Report all lines below with the word "Virtual".

=== DATA UNDER STUDY ===

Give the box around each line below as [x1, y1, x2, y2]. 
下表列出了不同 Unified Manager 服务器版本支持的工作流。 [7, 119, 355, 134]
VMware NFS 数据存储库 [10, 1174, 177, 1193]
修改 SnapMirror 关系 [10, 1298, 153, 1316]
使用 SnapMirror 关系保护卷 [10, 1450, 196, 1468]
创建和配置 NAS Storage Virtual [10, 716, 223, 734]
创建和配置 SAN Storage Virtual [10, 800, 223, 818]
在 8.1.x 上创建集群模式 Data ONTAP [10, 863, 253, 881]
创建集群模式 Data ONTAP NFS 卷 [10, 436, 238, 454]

===
=== DATA UNDER STUDY ===

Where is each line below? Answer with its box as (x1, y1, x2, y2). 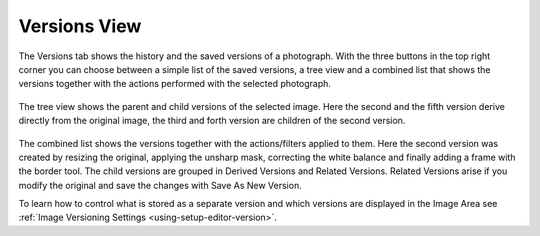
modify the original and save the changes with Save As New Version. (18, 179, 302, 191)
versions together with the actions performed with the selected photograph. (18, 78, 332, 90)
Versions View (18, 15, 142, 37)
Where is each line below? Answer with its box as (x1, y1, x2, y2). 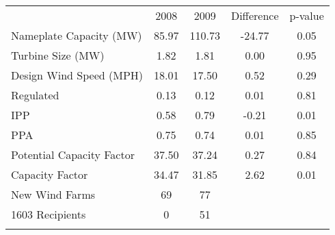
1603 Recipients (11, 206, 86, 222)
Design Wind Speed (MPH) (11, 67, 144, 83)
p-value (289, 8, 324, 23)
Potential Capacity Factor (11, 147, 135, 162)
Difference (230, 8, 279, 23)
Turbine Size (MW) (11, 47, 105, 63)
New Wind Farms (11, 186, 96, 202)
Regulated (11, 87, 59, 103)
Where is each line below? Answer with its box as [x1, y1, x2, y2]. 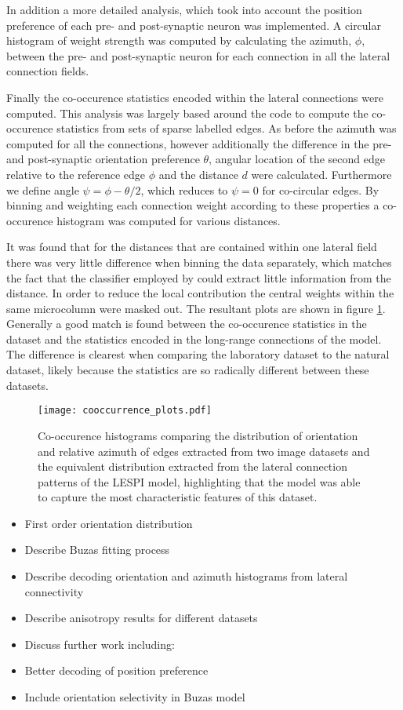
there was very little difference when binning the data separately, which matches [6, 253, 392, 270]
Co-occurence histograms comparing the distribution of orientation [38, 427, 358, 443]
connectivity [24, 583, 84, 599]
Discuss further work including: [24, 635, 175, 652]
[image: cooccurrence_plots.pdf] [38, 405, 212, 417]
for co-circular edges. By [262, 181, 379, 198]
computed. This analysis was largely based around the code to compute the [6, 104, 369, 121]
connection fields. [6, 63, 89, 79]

===

## RESPONSE:
创建和配置 NAS Storage Virtual [10, 716, 223, 734]
创建和配置 SAN Storage Virtual [10, 800, 223, 818]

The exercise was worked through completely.